What you have to do → Using the data below, return word for word every line from the one holding "InfiniBand host management port. (88, 83)" down to the one holding "(grey lines). Right: Cumulative". Leave pictures out.

_ _ _

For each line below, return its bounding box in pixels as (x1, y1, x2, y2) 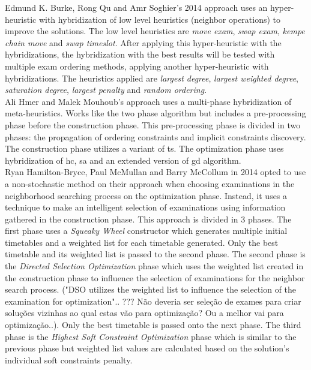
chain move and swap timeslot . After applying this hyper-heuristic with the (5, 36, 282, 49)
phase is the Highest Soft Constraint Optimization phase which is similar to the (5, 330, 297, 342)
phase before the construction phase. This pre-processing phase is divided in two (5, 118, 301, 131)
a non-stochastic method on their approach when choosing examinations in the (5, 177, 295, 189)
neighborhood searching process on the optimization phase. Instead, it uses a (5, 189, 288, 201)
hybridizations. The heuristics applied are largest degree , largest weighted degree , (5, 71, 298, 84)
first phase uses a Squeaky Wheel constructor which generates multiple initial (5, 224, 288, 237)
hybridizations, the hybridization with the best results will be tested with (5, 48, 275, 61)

_ _ _

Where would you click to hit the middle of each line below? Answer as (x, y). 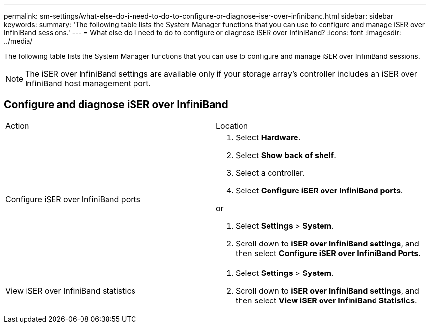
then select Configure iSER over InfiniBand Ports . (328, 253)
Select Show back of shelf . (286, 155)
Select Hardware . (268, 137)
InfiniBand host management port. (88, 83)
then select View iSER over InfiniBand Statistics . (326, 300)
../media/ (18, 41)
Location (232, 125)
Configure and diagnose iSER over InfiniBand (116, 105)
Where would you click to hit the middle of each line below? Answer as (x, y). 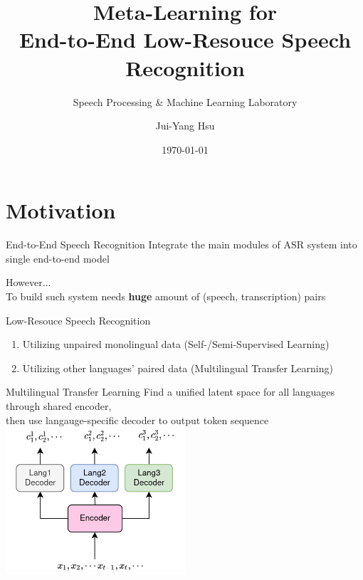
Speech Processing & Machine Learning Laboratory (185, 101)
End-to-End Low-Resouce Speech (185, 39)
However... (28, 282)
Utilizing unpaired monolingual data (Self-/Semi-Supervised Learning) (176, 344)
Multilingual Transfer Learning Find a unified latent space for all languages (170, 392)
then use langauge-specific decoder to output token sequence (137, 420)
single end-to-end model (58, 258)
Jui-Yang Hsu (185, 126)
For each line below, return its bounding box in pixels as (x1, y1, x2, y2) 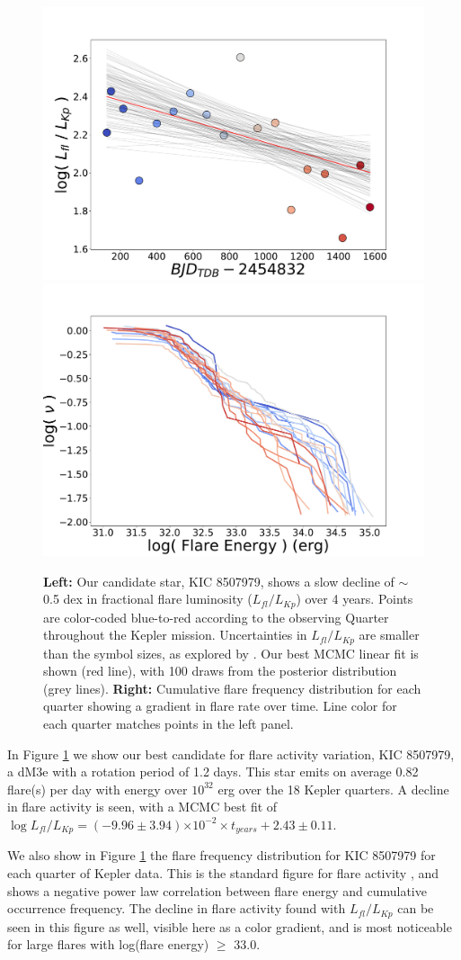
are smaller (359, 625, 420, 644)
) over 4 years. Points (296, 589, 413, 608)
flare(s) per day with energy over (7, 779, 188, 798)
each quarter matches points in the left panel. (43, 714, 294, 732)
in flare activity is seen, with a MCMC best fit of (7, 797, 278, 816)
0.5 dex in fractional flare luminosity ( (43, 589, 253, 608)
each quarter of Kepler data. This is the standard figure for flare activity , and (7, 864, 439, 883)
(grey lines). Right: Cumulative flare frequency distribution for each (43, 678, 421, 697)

_ _ _

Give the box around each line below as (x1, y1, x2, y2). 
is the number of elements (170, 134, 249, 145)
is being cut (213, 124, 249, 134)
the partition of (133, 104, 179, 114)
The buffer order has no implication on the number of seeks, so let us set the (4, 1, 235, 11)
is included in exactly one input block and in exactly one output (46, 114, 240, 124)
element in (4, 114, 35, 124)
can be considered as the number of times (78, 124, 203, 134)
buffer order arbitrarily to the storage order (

_ _ _

Completed task →
InfiniBand host management port. (88, 83)
then select View iSER over InfiniBand Statistics . (326, 300)
../media/ (18, 41)
Location (232, 125)
Configure and diagnose iSER over InfiniBand (116, 105)
Where would you click to hit the middle of each line below? Answer as (x, y). 
Speech Processing & Machine Learning Laboratory (185, 101)
End-to-End Low-Resouce Speech (185, 39)
However... (28, 282)
Utilizing unpaired monolingual data (Self-/Semi-Supervised Learning) (176, 344)
Multilingual Transfer Learning Find a unified latent space for all languages (170, 392)
then use langauge-specific decoder to output token sequence (137, 420)
single end-to-end model (58, 258)
Jui-Yang Hsu (185, 126)
For each line below, return its bounding box in pixels as (x1, y1, x2, y2) 
are smaller (359, 625, 420, 644)
) over 4 years. Points (296, 589, 413, 608)
flare(s) per day with energy over (7, 779, 188, 798)
each quarter matches points in the left panel. (43, 714, 294, 732)
in flare activity is seen, with a MCMC best fit of (7, 797, 278, 816)
0.5 dex in fractional flare luminosity ( (43, 589, 253, 608)
each quarter of Kepler data. This is the standard figure for flare activity , and (7, 864, 439, 883)
(grey lines). Right: Cumulative flare frequency distribution for each (43, 678, 421, 697)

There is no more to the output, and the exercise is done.